A loud bang made her jump. Spinning to face the noise, she saw that it had come from the bookshelf she had just been picking through. The number of books she removed had destabilized the row. At the very end of the top shelf was a shoe box. It was covered in dust and had been wedged in on the short end, so it had stood taller than the books that supported it. Now, though, it lay flat on the shelf where it had gradually leaned further and further until it tipped over.
“What has she put in you to make you so heavy?” she asked the box as she crossed to it.
It must have been heavy to make such a loud noise, she reasoned, but her mom wasn’t a collector of rocks or coins, so it must be something else. Approaching the bookshelf, she noticed it was secured with heavy packing tape that had flaked away over the years. Pulling the box down and coughing through the plume of dust she created by doing so, Frances peered under the lid.
It was stacked high with hardcovers, but why on earth would her mom hide them away? She remembered her mom's flushed embarrassment when, as a teenager, Frances had asked her about the books at the library with the muscular pirates in billowing shirts grasping well-dressed ladies by the waist. So, she reasoned, it was hardly likely to be anything of that sort––but if old romance novels weren't what her mom was hiding...
Glancing over her shoulder, Frances felt a creeping sensation in her stomach. She hated sneaking around. Prying the lid off, she spied dates imprinted or scrawled on the front of each dense book. Not books, after all, but notebooks. Opening the front cover of the topmost one, she calculated it was started just over a decade ago and glanced at the first page.
'I want this to be the last one of these I start. It's not good for me to keep doing this. This year, I'll find him.'
“Frances, sweetie?” her mom's voice made her jump.
“Coming, mom!” she called back, shoving the journal back in the box.
The faded pen, the looping script, it was her mom's handwriting in those journals.
'This year I'll find him'. The words made her queasy––they could only be referring to her father. Frances glanced around at the mess she had made, panicking about what she should do. A creak at the bottom of the stairs told her that her mom was going to be in the room soon. She had to choose.

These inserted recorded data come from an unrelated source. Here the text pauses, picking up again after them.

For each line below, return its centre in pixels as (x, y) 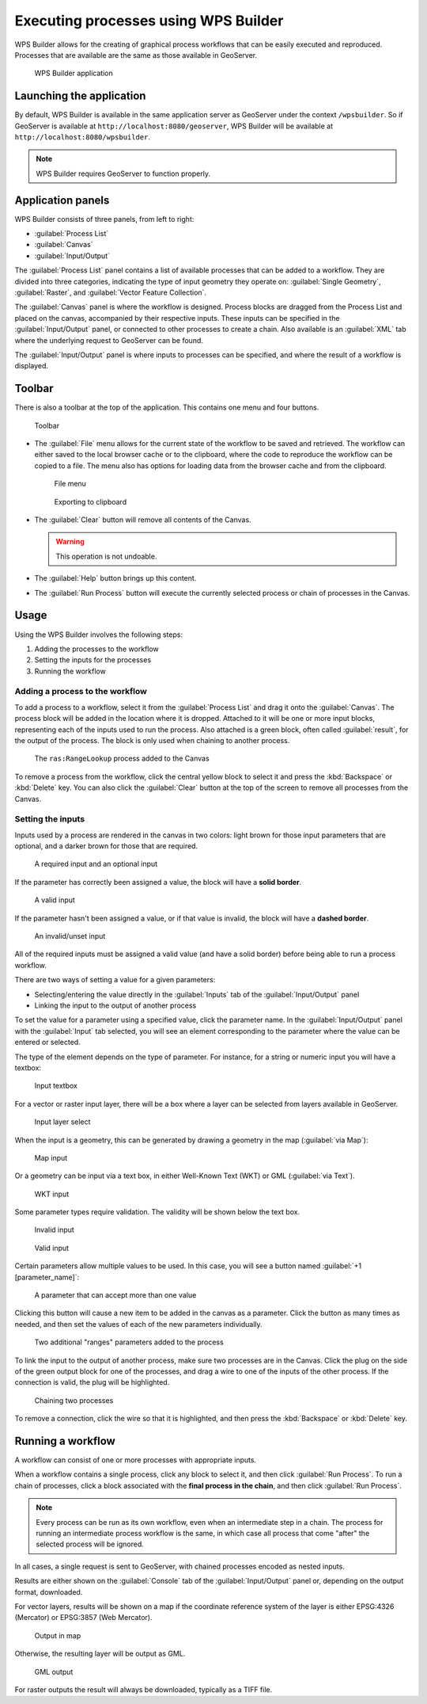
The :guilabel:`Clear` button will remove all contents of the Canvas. (143, 520)
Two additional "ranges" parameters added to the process (129, 1342)
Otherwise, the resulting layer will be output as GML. (100, 1654)
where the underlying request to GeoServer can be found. (109, 340)
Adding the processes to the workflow (97, 649)
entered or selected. (47, 1043)
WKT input (52, 1194)
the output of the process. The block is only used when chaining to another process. (152, 740)
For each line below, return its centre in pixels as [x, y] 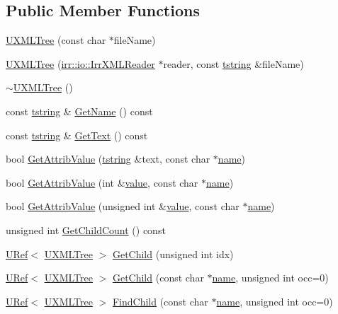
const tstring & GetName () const [79, 111]
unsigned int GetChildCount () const [86, 229]
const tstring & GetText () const [77, 135]
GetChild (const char [158, 278]
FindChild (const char [160, 301]
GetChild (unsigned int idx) [173, 254]
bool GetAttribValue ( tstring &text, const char [108, 159]
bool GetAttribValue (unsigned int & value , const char [123, 206]

Quickly, she lifted Bruno, placed the journal box in with her old stuffies, and covered them with the stack of books she had pilfered from the shelf.
Alex arrived at the top of the stairs. “Your mom said you'd probably be taking a bunch of books and that I should help carry them down. Then she wants to know if we will be having coffee?”

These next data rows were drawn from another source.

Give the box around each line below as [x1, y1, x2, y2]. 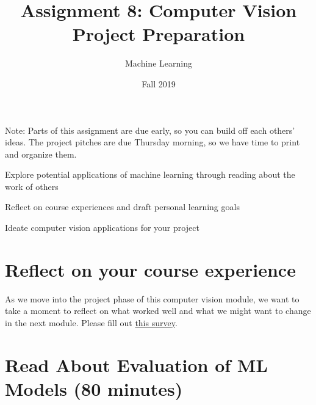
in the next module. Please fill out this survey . [5, 316, 178, 329]
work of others [5, 180, 59, 192]
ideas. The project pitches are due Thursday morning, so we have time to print [5, 136, 300, 148]
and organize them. [5, 147, 77, 160]
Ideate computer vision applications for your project [5, 221, 199, 234]
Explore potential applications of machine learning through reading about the [5, 168, 295, 181]
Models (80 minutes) [5, 376, 183, 401]
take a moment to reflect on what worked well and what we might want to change [5, 304, 311, 317]
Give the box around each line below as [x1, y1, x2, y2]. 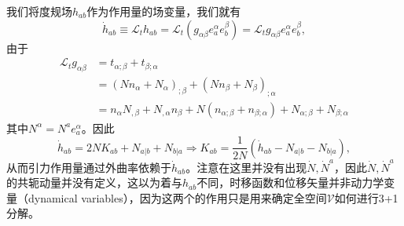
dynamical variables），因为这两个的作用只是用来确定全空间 [28, 189, 327, 206]
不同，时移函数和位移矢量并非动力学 [196, 174, 384, 191]
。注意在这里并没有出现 [185, 159, 307, 175]
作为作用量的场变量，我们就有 [86, 3, 241, 19]
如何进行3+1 [334, 189, 398, 206]
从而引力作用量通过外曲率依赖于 [6, 159, 171, 175]
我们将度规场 [6, 3, 72, 19]
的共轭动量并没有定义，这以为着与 [6, 174, 182, 191]

Frances nodded and smiled to try and hide her panic. “Yeah, sure, take this one to the car.”
She indicated the box but retained Bruno in her hands. There was no way he would be riding in the back of the truck where he could get damaged.
With one last glance around the attic, she wondered if she'd found everything hidden there, and if any of the things she had found would give her any answers.
SIX
Since returning to Hampton Beach from Salem a few days ago, Frances had been trying to avoid looking at the blue box she had stuffed away in the furthest corner of her bedroom. She'd removed the books from it, cleaned them up, and popped them into the free library bookshelf she had decided would be a permanent feature in the café. If she had acted the way she really wanted to deep down, she'd have stowed it away in one of the storerooms, but that ran the risk of Lucinda or Alex finding it––and that was absolutely not worth the tiny amount of added relief of not having it in her own room would create.
“Frances? We're heading to the store. You want anything particular for dinner?” Lucinda asked as she leaned casually on the door frame.